Entre as desvantagens estão, a maior dificuldade inicial de manuseamento destes conjuntos de casting e a possibilidade, sempre presente, de produzir "cabeleiras", principalmente em lançamentos contra o vento, quando o peso da amostra está mal regulado ou quando sucede um imprevisto no acto do lançamento, o que não acontece no caso dos conjuntos de spinning.

Para linhas de menor diâmetro ou amostras muito leves, o material de spinning continua, no entanto, a ter o seu lugar assegurado. Para cada conjunto de técnicas ou grupos de amostras existe assim, um tipo de equipamento ideal para a sua utilização. As canas mais "genéricas" podem ser suficientemente abrangentes para conseguir eficiência num leque alargado de amostras e técnicas, mas nunca poderão superar a eficácia de uma cana específica.

Canas para barco ou margem?

Embora, no essencial, o equipamento utilizado na pesca embarcada seja o mesmo da pesca de margem, a limitação de transporte que os pescadores de margem possuem, obriga à selecção de 1 ou 2 conjuntos mais genéricos que possam cobrir a maior parte das situações e possibilitem a utilização de um leque mais ou menos alargado de soluções.
Claro que essa selecção depende de vários factores, como as características da massa de água onde decorre a jornada de pesca (tipo de estruturas e coberturas mais abundantes), do peso médio dos Achigãs da mesma e até, eventualmente, da época do ano. Todos esses factores influenciam o tipo de técnicas e amostras a utilizar e consequentemente o tipo de equipamento a seleccionar.

Um conjunto de casting de acção média pesada (Médium Hard - MH) será a escolha ideal numa barragem conhecida pelos seus grandes exemplares, protegidos entre coberturas densas, enquanto que um conjunto de spinning de acção média (Médium - M) ou média ligeira (Médium Light - ML) pode ser o eleito quando se trata de pescar com amostras leves em barragens de águas transparentes, com poucos obstáculos e em que o peso médio dos Achigãs ronda as 500 gramas.

Para o pescador embarcado, a tarefa é mais simples e consiste em seleccionar e transportar na sua embarcação, alguns conjuntos de spinning e de casting que possam cobrir a maior parte do leque de situações de pesca que poderá enfrentar em cada jornada de pesca.

Acção das Canas

Existe alguma dificuldade de classificação das canas em função da sua acção.
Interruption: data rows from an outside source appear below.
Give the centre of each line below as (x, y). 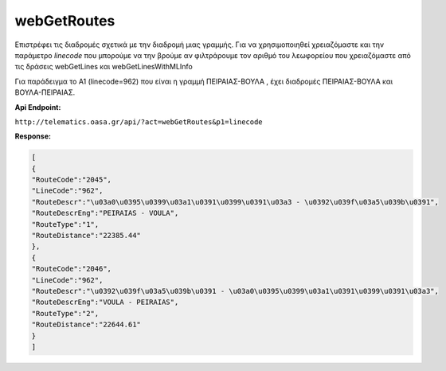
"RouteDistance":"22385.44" (86, 235)
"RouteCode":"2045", (71, 180)
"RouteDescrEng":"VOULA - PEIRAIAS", (105, 302)
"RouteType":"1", (65, 224)
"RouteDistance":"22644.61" (86, 325)
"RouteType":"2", (65, 313)
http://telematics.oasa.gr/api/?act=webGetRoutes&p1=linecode (139, 122)
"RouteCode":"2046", (71, 269)
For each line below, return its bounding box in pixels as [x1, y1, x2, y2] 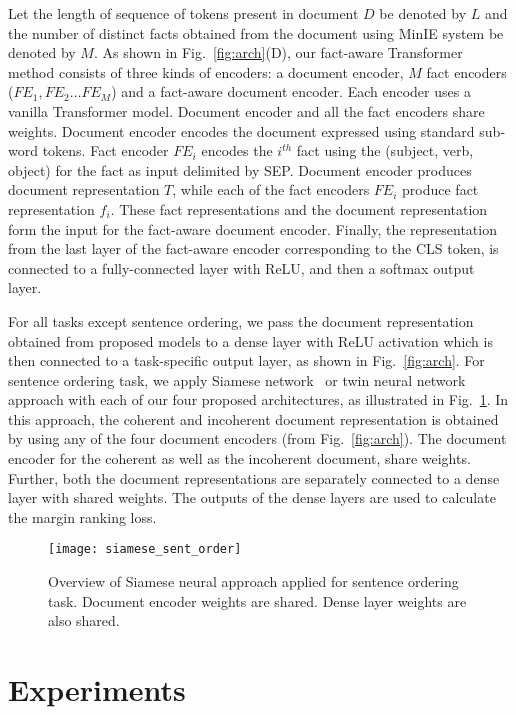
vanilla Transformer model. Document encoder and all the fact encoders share [8, 100, 485, 121]
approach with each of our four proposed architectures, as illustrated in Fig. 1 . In [8, 389, 509, 410]
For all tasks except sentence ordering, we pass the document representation [8, 310, 474, 331]
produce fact [402, 179, 479, 200]
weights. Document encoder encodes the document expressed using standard [8, 120, 475, 141]
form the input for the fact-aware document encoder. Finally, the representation [8, 218, 497, 239]
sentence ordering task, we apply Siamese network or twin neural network [8, 369, 466, 390]
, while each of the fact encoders [172, 179, 370, 200]
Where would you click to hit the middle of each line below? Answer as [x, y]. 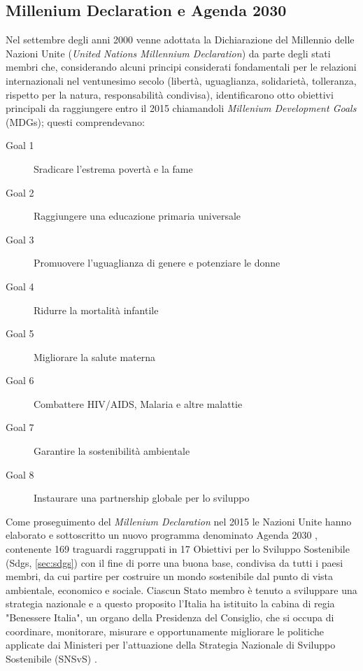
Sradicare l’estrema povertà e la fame [113, 168]
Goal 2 [20, 192]
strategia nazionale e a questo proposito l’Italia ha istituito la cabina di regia [170, 603]
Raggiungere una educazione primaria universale [137, 216]
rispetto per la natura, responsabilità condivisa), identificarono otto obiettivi [170, 94]
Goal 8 [20, 474]
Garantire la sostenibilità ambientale [112, 451]
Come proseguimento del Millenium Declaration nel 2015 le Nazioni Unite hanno [179, 521]
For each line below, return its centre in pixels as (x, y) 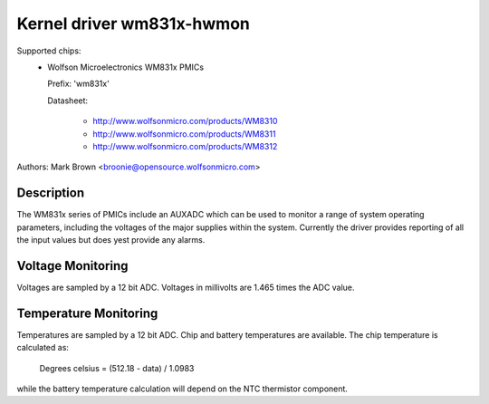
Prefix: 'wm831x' (79, 84)
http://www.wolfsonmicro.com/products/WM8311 (184, 134)
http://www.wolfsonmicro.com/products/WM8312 (185, 146)
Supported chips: (49, 51)
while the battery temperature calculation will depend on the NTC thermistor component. (182, 389)
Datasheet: (68, 101)
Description (51, 193)
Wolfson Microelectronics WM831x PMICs (125, 67)
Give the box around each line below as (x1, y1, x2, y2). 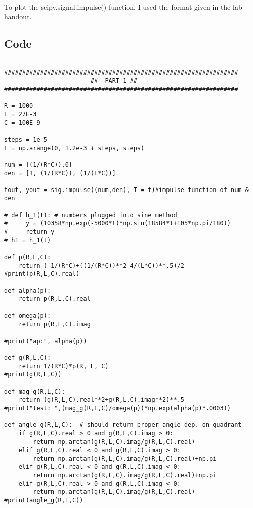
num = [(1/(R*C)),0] (4, 161, 73, 168)
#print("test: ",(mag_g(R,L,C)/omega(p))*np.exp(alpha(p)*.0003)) (4, 404, 231, 412)
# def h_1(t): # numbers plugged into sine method (4, 211, 177, 219)
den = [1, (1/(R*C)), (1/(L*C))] (4, 169, 116, 177)
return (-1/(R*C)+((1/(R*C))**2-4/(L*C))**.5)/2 (18, 262, 184, 269)
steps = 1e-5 (4, 136, 47, 143)
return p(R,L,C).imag (18, 321, 91, 328)
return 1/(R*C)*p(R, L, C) (18, 362, 109, 370)
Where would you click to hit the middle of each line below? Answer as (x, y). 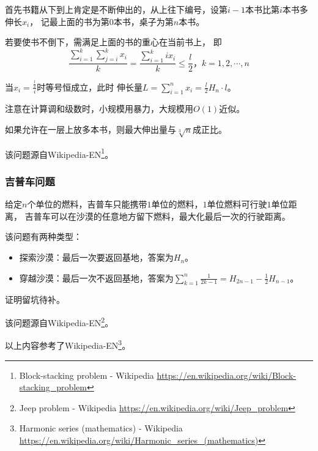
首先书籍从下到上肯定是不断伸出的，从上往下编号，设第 (116, 9)
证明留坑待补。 (35, 300)
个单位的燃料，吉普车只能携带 (87, 204)
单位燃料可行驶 (237, 204)
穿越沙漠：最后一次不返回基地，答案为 (96, 278)
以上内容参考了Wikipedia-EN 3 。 (68, 344)
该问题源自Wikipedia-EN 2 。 (59, 322)
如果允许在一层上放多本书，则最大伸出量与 (91, 129)
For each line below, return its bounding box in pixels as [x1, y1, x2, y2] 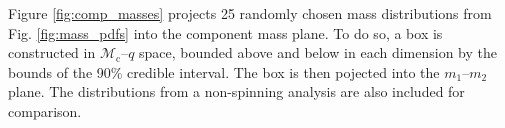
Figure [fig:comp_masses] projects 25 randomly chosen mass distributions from [8, 3, 492, 23]
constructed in [8, 42, 96, 63]
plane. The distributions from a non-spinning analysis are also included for [8, 81, 465, 102]
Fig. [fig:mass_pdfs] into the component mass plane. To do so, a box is [8, 22, 443, 43]
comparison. [8, 100, 82, 121]
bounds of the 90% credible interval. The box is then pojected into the [8, 61, 440, 82]
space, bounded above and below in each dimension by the [139, 42, 497, 63]
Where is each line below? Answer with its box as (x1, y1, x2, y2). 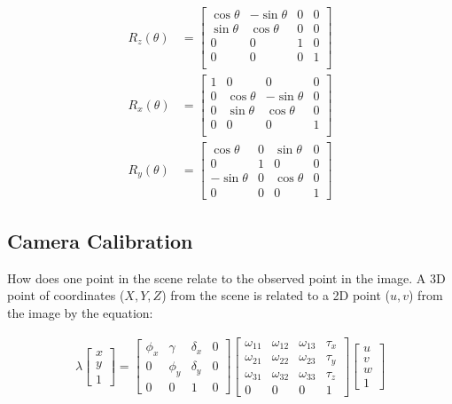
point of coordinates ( (7, 286, 125, 305)
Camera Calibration (7, 226, 193, 254)
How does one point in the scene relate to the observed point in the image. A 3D (7, 268, 446, 287)
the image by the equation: (7, 303, 153, 321)
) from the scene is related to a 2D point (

Essa dificuldade é acrescida porque não existe um conjunto de regras claras que regulamente e defina o tipo de acção que cada construtor pode colocar no material que fabrica.

Embora a classificação das canas esteja correcta na maior parte das situações, existem, por vezes, diferenças significativas, devido essencialmente à relativa subjectividade deste tipo de classificações.

Assim, uma cana de acção pesada (Hard - H) de uma determinada marca, pode ser equivalente a uma cana de acção média (Médium - M) de outro fabricante.

A classificação da acção das canas e consequentemente a escolha por parte do pescador, deve ser feita idealmente em função do diâmetro/resistência da linha e, do peso da amostra que a cana foi concebida para utilizar. Esses valores, normalmente inscritos na própria cana, são normalmente muito mais fiáveis do que a classificação da acção.

Uma cana classificada como de acção pesada (Hard), que indica como recomendação a utilização de linhas com resistências entre as 16 e as 30 libras (cerca de 8 a 15 quilos) e amostras entre os 3/4 de onça e a onça e meia (cerca de 21 a 42 gramas), é uma cana provavelmente concebida para técnicas de fundo "pesadas" como a pesca com Jigs em coberturas muito densas, como árvores afundadas. Uma cana com estas características, se for de boa qualidade, terá um conforto e uma eficácia de utilização imbatível nesse tipo de técnicas, mas será, certamente, extremamente inadequada para animar, por exemplo, pequenos jerkbaits rígidos.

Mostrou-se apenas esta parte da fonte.